These results show promise for the wrapper based approach to evolving features
though it is not clear from these results whether or how much SVM is better than the
bayes classifier. While the margin is small between the best of the Haralik, FDR, and
wrapper features, the wrapper features did perform at least as well as the larger set of
features generated otherwise and with a smaller feature set which was generated in
fewer runs. Unfortunately, the wrapper method implemented here is the least tuned
part of these experiments. Though the FDR filter GP clearly has more potential and
could use trial runs with greater population sizes, it seems that the wrapper GPs could
also use more development for things like how operators handle when and how the
individuals are modified. For instance, in this implementation the genetic operator
mutation is responsible for providing independent chances to change the shell
functions, the SVM parameter C, as well as the feature equations themselves. But this
seems to have a bad effect on the diversity of the population as illustrated in figure 16
where the mutation operator never results in improvements in fitness causing its chance
of happening always to be low. The equation is able to be evolved to a classification
of 72% but in the 2nd and 3rd iterations the populations have converged on only one
individual. Diversity is supplied only at the very beginning of these runs. If diversity
can be restored with adjustments to the algorithm, the SVM wrapper will improve.
62
Chapter 5. Results and Analysis
Figure 16 – Take note that scaling is different in every fitness plot—the maximum
classification accuracies are listed in the boxes of run statistics. The evolution of fitness in
iterations 1 (top left), 2 (top right), and 3 (bottom left). The populations in 2 and 3 get
stuck after only initially making advances in fitness. The bottom right plot reveals that
mutation is not contributing much after intiailization in contrast to, for example, figure 13
where mutation continues to play a part in the evolution of the FDR-evolved features. Note
that the initial high median values are an artifact of a starting population with many zero
fitness values. This is due to using the FDR threshold to prevent training with some of the
worst features.
63
Chapter 5. Results and Analysis
Figure 17 – An example of feature trees produced by 3 iterations of the SVM wrapper GP.
64
Chapter 5. Results and Analysis
It has been established that the FDR evolved features can often perform better than the
standard set of Haralick features and that, though there is a smaller set of trials than
would be preferred, the wrapper methods can more consistently create smaller subsets
of features which are at least as good as the FDR evolved features. Further, both of
these methods have room to improve both with respect to increasing primary
parameters such as population size, but also with respect to tweaking how genetic
operators split up evolutionary duties.
But it is interesting to briefly take a closer look at the features evolved. In this regard,
table 6 shows the confusion matrices of 3 similarly performing features evolved by the
three fitness functions. Also, figures 18 and 19 show 3d visualizations of the feature
values produced by the FDR filter and the bayes Wrapper. With the focus on
developing a GP implementation for feature construction it is not possible to develop a
very detailed appreciation of the space of features and their relationships. However,
we might at least build a feel for how the evolved features classify and misclassify the
classes and how they place data points in the feature space relative each other.

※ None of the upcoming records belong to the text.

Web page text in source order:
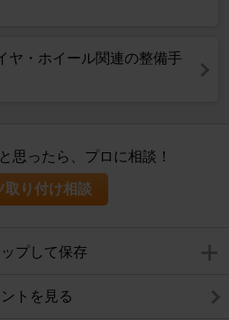
ヤ・ホイール関連の整備手
思ったら、プロに相談！
取り付け相談
プして保存
トを見る

We can conclude from the confusion matrices that, at least in this slight snapshot, there
are no drastic, systematic differences in how the classes are classified using the
different wrapper methods. There are only slight variations in classification decisions.

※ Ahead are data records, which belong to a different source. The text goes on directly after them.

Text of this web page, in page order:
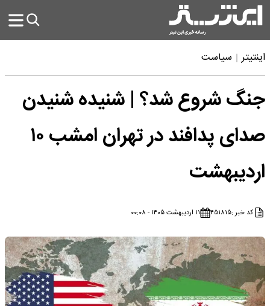
اینتیتر سیاست
جنگ شروع شد؟ | شنیده شنیدن
صدای پدافند در تهران امشب ۱۰
اردیبهشت
کد خبر :۴۵۱۸۱۵ ۱۱ اردیبهشت ۱۴۰۵ - ۰۰:۰۸

In all of those in table 7, for example, AK is the most difficult to classify.
Moving on to the visualizations, according to these two visualized features, obviously
the classes are not perfectly linearly separable. This may indicate that a linear kernel
is not the best option for the SVM approach. Further, it seems clear that there are a
number of ways that the classes can be flipped relative to each other and variously
clumped together or spread out. The visualization shows that the features do separate
65
Chapter 5. Results and Analysis
the classes reasonably to the human eye. However, classes are still fairly cluttered
together. For comparison, table 8 shows the confusion matrix for figure 9 data. It
shows that the most difficult to classify class according to the confusion matrices is
also the class which is in the space between other classes.
66
Chapter 5. Results and Analysis
Accuracy
65%
3 feature
Confusion Matrix – FDR (bayes)
predicted
AK BCC ML SCC SK
actual
AK 8 3 4 2 3
BCC 2 14 3 1 0
ML 2 0 16 0 2
SCC 4 2 0 13 1
SK 1 1 3 1 14
Table 7 – The confusion
matrices displaying the
classification predictions next
to their true classes. There
don‟t seem to be any
systematic differences in error
between the three methods of
fitness. Similar classification
accuracies were deliberately
chosen here to compare the
classification characteristics.
At least with this small
snapshot, there seem to be no
systematic differences. For
example in every method, AK
is the most poorly classified
class. Note that these accuracy
scores are at the bottom of the
distribution for the wrapper
methods and at the top for the
FDR filter method.
Accuracy
64%
3 feature
Confusion Matrix – SVM
predicted
AK BCC ML SCC SK
actual
AK 10 2 2 3 3
BCC 2 15 3 0 0
ML 3 1 14 0 2
SCC 3 2 1 12 2
SK 3 2 1 1 13
Accuracy
64%
3 feature
Confusion Matrix – Bayes
predicted
AK BCC ML SCC SK
actual
AK 10 2 2 3 3
BCC 4 14 1 1 0
ML 2 1 16 0 1
SCC 3 0 4 13 0
SK 0 2 2 2 14
67
Chapter 5. Results and Analysis
Figure 18 – Visualization of the feature values made by 3 of the FDR-filter produced
equations. The class of a point is indicated by color. Classification accuracy using these
features was 64%.
Figure 19 -- Visualization of the feature values made by 3 of the bayes wrapper produced
equations. The class of a point is indicated by color. Classification accuracy using these
features was 69%.
68
Chapter 5. Results and Analysis
Though the evolved features were able to classify features better than the Haralik
features and with less complicated GCMs, the performance results show much room
for improvement. The best of any run of the GP was 72%. This compares to the
results obtained in [15] but is below the 84% obtained in [14]. However, it is
important to point out the differences between the work completed here and there.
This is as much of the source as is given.